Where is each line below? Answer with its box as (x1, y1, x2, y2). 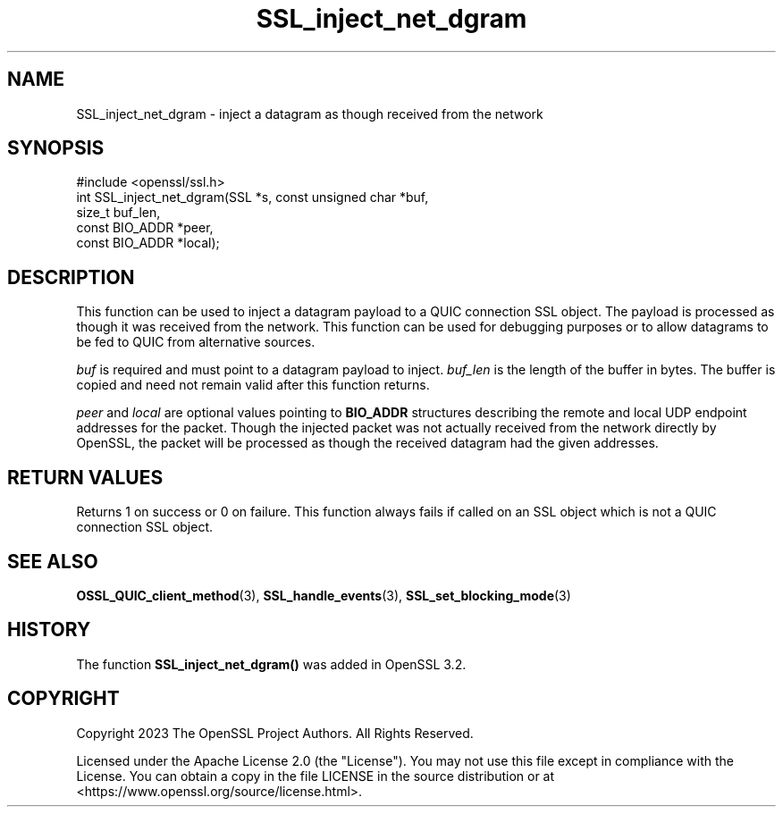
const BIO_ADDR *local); (76, 235, 220, 251)
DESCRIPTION (7, 265, 135, 289)
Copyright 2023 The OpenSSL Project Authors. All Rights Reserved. (76, 725, 474, 741)
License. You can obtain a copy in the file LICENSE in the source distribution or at (76, 768, 555, 784)
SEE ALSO (7, 550, 98, 573)
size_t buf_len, (76, 205, 161, 221)
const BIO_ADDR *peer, (76, 220, 214, 236)
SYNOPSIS (7, 137, 105, 160)
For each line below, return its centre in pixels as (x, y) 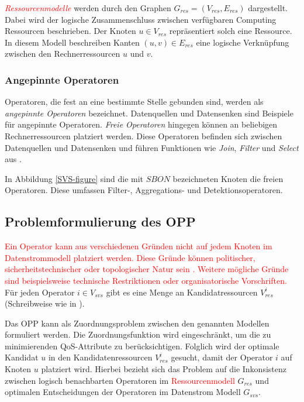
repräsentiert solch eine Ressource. (231, 31)
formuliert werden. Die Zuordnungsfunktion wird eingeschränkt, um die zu (138, 334)
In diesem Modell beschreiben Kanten (72, 42)
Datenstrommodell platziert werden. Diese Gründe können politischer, (130, 257)
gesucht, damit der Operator (222, 357)
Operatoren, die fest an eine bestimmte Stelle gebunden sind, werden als (134, 102)
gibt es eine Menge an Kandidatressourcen (182, 292)
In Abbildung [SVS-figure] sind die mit (74, 178)
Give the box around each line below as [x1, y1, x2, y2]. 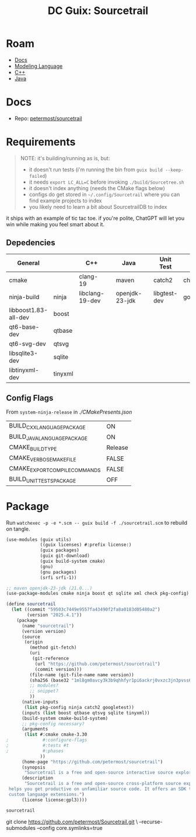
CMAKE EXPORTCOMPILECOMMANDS [9, 464, 101, 474]
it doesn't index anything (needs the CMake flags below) [29, 184, 165, 191]
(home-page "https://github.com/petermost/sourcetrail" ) [21, 759, 163, 764]
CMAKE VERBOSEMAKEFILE [9, 454, 77, 463]
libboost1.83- [9, 306, 48, 314]
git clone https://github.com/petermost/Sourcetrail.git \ [6, 818, 138, 825]
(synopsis [21, 764, 45, 770]
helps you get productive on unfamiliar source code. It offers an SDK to [8, 786, 194, 792]
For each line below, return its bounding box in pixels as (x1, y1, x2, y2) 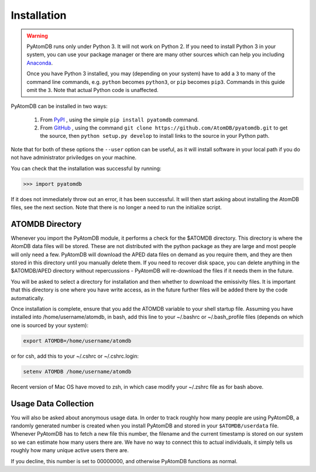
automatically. (11, 294, 45, 301)
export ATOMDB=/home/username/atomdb (23, 337, 132, 344)
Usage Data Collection (11, 399, 94, 409)
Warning (26, 32, 48, 39)
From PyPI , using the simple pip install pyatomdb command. (40, 116, 199, 123)
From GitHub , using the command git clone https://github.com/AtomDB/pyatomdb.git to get (40, 124, 288, 131)
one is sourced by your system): (11, 321, 89, 328)
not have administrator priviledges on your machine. (11, 154, 137, 161)

-----

• What the exercise asks
Beginning with the line that contains "Copyright 2023 The", write out the lines of the material above exactly, and end with the line that contains "(synopsis [21, 764, 45, 770]". Omit the pictures.

• Finished task
Copyright 2023 The OpenSSL Project Authors. All Rights Reserved. (76, 725, 474, 741)
License. You can obtain a copy in the file LICENSE in the source distribution or at (76, 768, 555, 784)
SEE ALSO (7, 550, 98, 573)
size_t buf_len, (76, 205, 161, 221)
const BIO_ADDR *peer, (76, 220, 214, 236)
SYNOPSIS (7, 137, 105, 160)
For each line below, return its centre in pixels as (x, y) 
repräsentiert solch eine Ressource. (231, 31)
formuliert werden. Die Zuordnungsfunktion wird eingeschränkt, um die zu (138, 334)
In diesem Modell beschreiben Kanten (72, 42)
Datenstrommodell platziert werden. Diese Gründe können politischer, (130, 257)
gesucht, damit der Operator (222, 357)
Operatoren, die fest an eine bestimmte Stelle gebunden sind, werden als (134, 102)
gibt es eine Menge an Kandidatressourcen (182, 292)
In Abbildung [SVS-figure] sind die mit (74, 178)
Give the box around each line below as [x1, y1, x2, y2]. 
CMAKE EXPORTCOMPILECOMMANDS [9, 464, 101, 474]
it doesn't index anything (needs the CMake flags below) [29, 184, 165, 191]
(home-page "https://github.com/petermost/sourcetrail" ) [21, 759, 163, 764]
CMAKE VERBOSEMAKEFILE [9, 454, 77, 463]
libboost1.83- [9, 306, 48, 314]
git clone https://github.com/petermost/Sourcetrail.git \ [6, 818, 138, 825]
(synopsis [21, 764, 45, 770]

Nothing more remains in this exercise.